Part 1: Transformation
Transform: from Latin transformare “change in shape, metamorphose,” from trans “across, beyond” (see trans-) + formare “to form” (see form (v.)).
When a caterpillar transforms into a butterfly, it’s no longer the same. It has a completely different form. It can fly. It has a probiscus.
More important, if you were never educated about caterpillars and butterflies and basic biology – maybe if you were an alien who just landed on the planet and saw a caterpillar next to a butterfly – you would not think they’re the same thing. You’d look at one and then the other and go nah, that’s not the same.
Children of the 80s and 90s remember the Transformers line of toys, when a truck becomes a giant robot, or a handgun turns into a different giant robot (completely ignoring physics). Again, looking at Optimus Prime or Megatron in robot form versus Earth object form, you wouldn’t really think they’re the same thing.
When we talk about transformation in business, if it’s a real transformation, things should look totally different. What you started with looks nothing like what you ended up with.
The reason this is so difficult is because expensive consultants and terrible leaders who can only mumble buzzwords without a coherent idea of their own LOVE the word transformation. Digital transformation! Business process transformation! Innovative transformation!
And then the results they produce are an incremental improvement on what’s already there, if they manage any improvement at all. “Your payroll has been digitally transformed!

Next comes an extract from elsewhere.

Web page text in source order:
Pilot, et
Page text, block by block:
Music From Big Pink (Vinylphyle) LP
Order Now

Now instead of punching your timecard in the clock on the wall in one step, you have a new app that allows you to punch your virtual timecard in 27 steps and takes 15 minutes longer than the paper on the wall. Radical transformation!” shouts the consultant as they collect their 3 million dollar paycheck.

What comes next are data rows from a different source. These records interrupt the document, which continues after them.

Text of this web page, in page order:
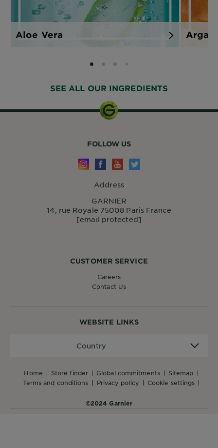
Aloe Vera Argan
SLIDE 0
SLIDE 1SLIDE 2
SLIDE 3
SEE ALL OUR INGREDIENTS
WEBSITE LINKS
home store finder global commitments
sitemap
terms and conditions
privacy policy cookie settings
Country
©2024 Garnier
CUSTOMER SERVICE
Careers
Contact Us
FOLLOW US
Address
GARNIER
14, rue Royale 75008 Paris France
[email protected]
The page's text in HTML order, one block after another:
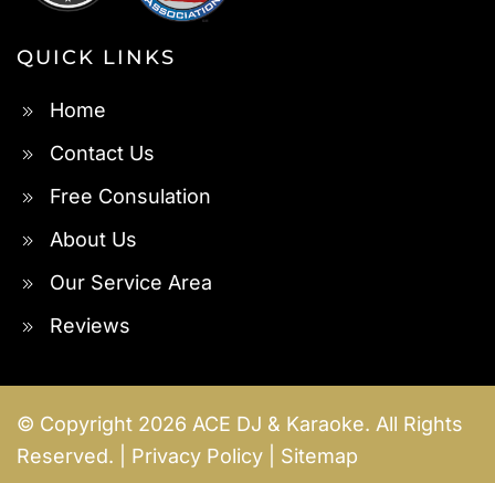
QUICK LINKS
Home
Contact Us
Free Consulation
About Us
Our Service Area
Reviews
© Copyright 2026 ACE DJ & Karaoke. All Rights
Reserved. | Privacy Policy Sitemap

Is it digital? Yes. Is it a transformation? No. It’s still the same thing, just slightly changed. Is it an improvement? Also no.
My friend, partner, and CEO Katie Robbert often references this example in her talks about AI adoption and how Whole Foods, after Amazon acquired them, had to adopt a new classical AI system that made everything dramatically worse for most of the employees. Was it AI? Yes. Was it a transformation? No. It was just overcomplicating a process for the benefit of the few, at the expense of the many.

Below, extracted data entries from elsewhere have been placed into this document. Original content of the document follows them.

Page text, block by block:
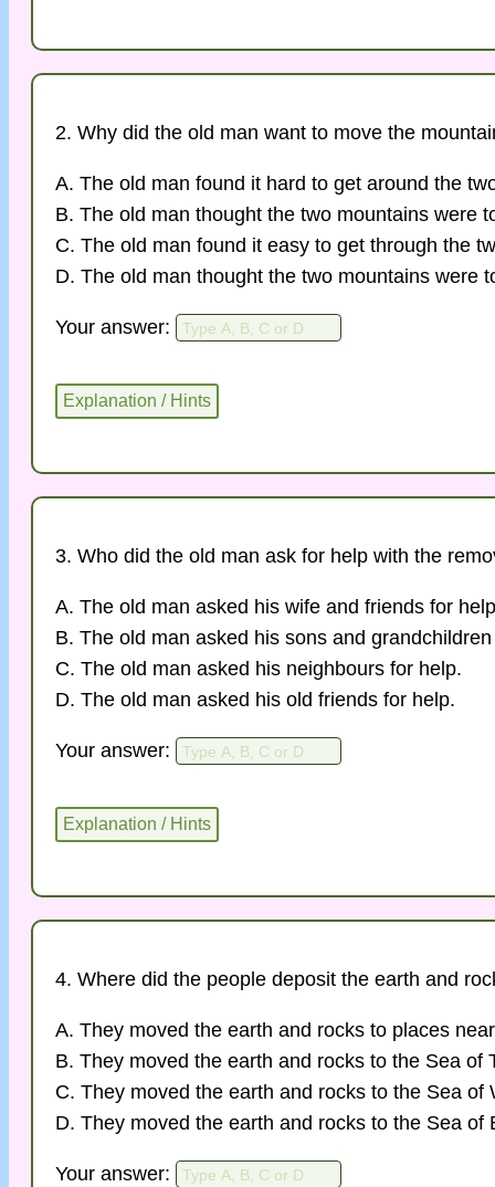
2. Why did the old man want to move the
A. The old man found it hard to get around the
B. The old man thought the two mountains were
C. The old man found it easy to get through the
D. The old man thought the two mountains were
Your answer:
3. Who did the old man ask for help with the
A. The old man asked his wife and friends for
B. The old man asked his sons and
C. The old man asked his neighbours for help.
D. The old man asked his old friends for help.
Your answer:
4. Where did the people deposit the earth and
A. They moved the earth and rocks to places
B. They moved the earth and rocks to the Sea of
C. They moved the earth and rocks to the Sea of
D. They moved the earth and rocks to the Sea of
Your answer:

To be transformational, to be transformative, you have to change forms. It’s literally in the words: trans-form. Beyond the form.
If you know the memes “how it started/how it’s going”, that’s the perfect analogy for transformation. “How it’s going” looks nothing like “how it started.”
What are some examples of genuine transformation? The podcast company Odeo (OG podcasters remember them fondly) had an internal communications tool that founder Jack Dorsey opened up to the world, called twttr. This was back in the Web 2.0 days when it was trendy to have rounded logos and not use vowels. It of course became Twitter, after Jack got investors and could afford vowels.
Twitter had nothing to do with podcasting; it was essentially the Slack of Odeo, the internal communications tool. But it became so popular that Odeo just faded away as all attention focused on Twitter.
In 1938, Lee Byung-chul of Taegu, Korea started a company called Mitsuboshi. This was during the Japanese invasion and occupation of Korea; his little trading company traded mostly dried fish and noodles. The Korean pronunciation of Mitsuboshi, or “three stars” is now known globally as Samsung, and the company does not sell any fish that I know of. That’s a complete transformation, totally different industries, totally different infrastructure, and a fun story. From fish to phones.
Did you ever wonder why American Express is named that? I did. In 1850 its name made a lot more sense. Like today’s Federal Express, American Express was a shipping company founded in Buffalo. They express shipped mostly financial things at the time – securities, currency, gold, etc. – a precursor to the financial services company they’d become. From managing stables of horses in New York City to a global financial network, their business totally transformed.
Those are examples of transformation – changing form. No one sits in on Samsungβs earnings calls today to ask about their noodles and dried fish.
As we talked about last week, the four pillars of value – scale, quality, cost, and speed (Bigger, better, faster, cheaper) – arenβt transformative. Making something bigger, better, faster, or cheaper doesnβt change its form – a pile of coffee that you made twice as fast, three times as large, and half the price still looks like the pile of coffee you made prior to your efforts.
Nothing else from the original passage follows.